Closed Yuvi-416 closed 2 months ago

Yuvi-416 commented 2 months ago

Hey there,

Thank you for your exciting work.

I recently used this package for my work, and now I am a little bit confused about how to use it or whether the process I used is correct. I am doing a regression analysis, and the target prediction is Age. So, I collected healthy data from nine different sites, and then we had patients' data from two different sites.

combat_model, features_train_combat = harmonizationLearn(features_train, covariates_train) # smooth_terms=['Age'] When I pass the combat_model, which I get from the above function to the testing data, I get an error: features_test_combat = harmonizationApply(features_test, covariates_test, combat_model)

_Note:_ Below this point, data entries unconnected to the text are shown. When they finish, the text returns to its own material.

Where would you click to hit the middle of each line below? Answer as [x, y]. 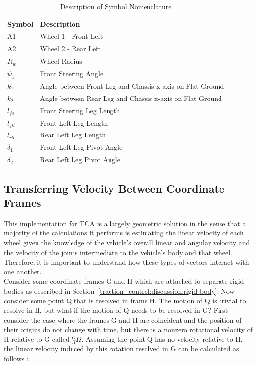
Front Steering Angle [72, 73]
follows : [16, 358]
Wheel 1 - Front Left [72, 36]
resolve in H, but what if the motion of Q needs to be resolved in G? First [116, 310]
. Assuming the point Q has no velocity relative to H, [162, 339]
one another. [23, 271]
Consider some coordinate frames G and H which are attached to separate [116, 281]
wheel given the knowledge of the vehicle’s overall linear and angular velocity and [127, 242]
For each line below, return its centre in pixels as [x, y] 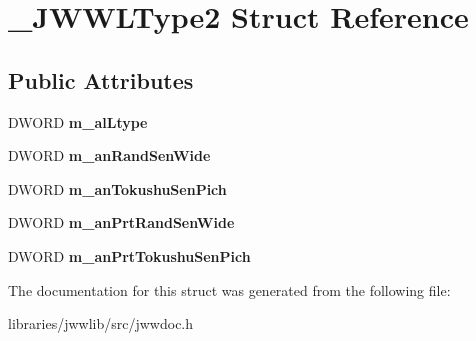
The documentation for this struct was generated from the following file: [229, 289]
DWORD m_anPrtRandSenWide [121, 222]
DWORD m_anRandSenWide [109, 155]
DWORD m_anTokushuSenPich [117, 188]
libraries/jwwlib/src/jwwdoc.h [101, 323]
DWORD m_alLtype [78, 121]
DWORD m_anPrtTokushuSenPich [129, 255]
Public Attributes [101, 79]

ERROR: IndexError: index 4 is out of bounds for axis 1 with size 4 I think I am getting this error because of the site difference between the training and testing data, as the training sample has nine sites, and the testing data has two sites. So my next question is, do I need to apply harmonization separately to each training and testing dataset?

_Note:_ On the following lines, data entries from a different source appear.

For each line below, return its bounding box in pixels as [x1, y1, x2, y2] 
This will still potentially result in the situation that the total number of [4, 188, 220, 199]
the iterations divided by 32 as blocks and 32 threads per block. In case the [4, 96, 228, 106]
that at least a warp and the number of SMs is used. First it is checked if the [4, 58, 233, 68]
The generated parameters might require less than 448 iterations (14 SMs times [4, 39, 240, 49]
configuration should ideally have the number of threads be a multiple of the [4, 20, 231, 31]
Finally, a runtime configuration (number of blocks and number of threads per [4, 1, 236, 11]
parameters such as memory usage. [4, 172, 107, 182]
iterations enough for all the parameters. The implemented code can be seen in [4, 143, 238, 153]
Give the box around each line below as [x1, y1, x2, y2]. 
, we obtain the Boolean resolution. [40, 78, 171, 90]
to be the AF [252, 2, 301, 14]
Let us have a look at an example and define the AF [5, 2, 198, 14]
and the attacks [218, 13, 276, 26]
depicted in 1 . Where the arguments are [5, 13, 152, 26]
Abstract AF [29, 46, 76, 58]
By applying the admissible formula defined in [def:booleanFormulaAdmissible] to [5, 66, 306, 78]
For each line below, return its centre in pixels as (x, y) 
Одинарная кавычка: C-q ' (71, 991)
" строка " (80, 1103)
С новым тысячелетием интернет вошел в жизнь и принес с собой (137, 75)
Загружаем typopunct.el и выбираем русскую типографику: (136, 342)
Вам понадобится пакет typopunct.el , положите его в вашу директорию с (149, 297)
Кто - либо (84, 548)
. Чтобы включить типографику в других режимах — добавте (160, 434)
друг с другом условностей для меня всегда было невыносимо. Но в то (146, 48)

I could not find any information about how to proceed or whether we should apply harmonization to all (training and testing) at once or apply it separately.

Can you suggest what I should do?

Thank you!

rpomponio commented 2 months ago

Thanks for submitting this issue. It's crucial to know whether your two testing sites are included within the nine training sites, or if the sites are entirely disjoint between training & testing.

Yuvi-416 commented 2 months ago

Hi there, Thanks for reply. No, testing sites are not included in the training sample. I first use harmonizationLearn function to harmonize training data which has batch as 1-9 as I use data from 9 database, so each number for each data. And then applied learned combat_model model from training to harmonizationApply to testing data whose batch is as 1-3.

And after that I getting above mentioned error.

I found the below line in the document which pretty much explains why I am getting the error. “ Next, prepare the holdout data on which you will apply the model. This data must look exactly like the training data for harmonizationLearn, including the same number and order of covariates. If the holdout data contains a different number of sites, an error will be thrown.“

However, I would like to know in my case what would be the feasible way to perform data harmonisation. I have two CSV files, one for training and another for testing, and in each file has SITE name in number 1-9 for training and 1-3 for testing and there is also a Age colum in each file which I use as a covarites.

I wanted to know whether do I need to concatenation both file and apply harmonisation of them or do it separately.

rpomponio commented 2 months ago

This method is not designed to harmonize sites that are not part of the training data.

That said, you should be able to fix the error by including all sites in the training and testing sets. Typically, users will designate a subset of their data (i.e., healthy controls) to train the harmonization model. Then, they will apply the model to all data (i.e., patients and healthy controls).

If some of your sites only contain patients, then unfortunately this method will not be suitable. This is a known limitation of statistical harmonization methods and I am not aware of a method that appropriately addresses this situation.

I am going to close this issue, but please feel free to re-open it if you have further questions.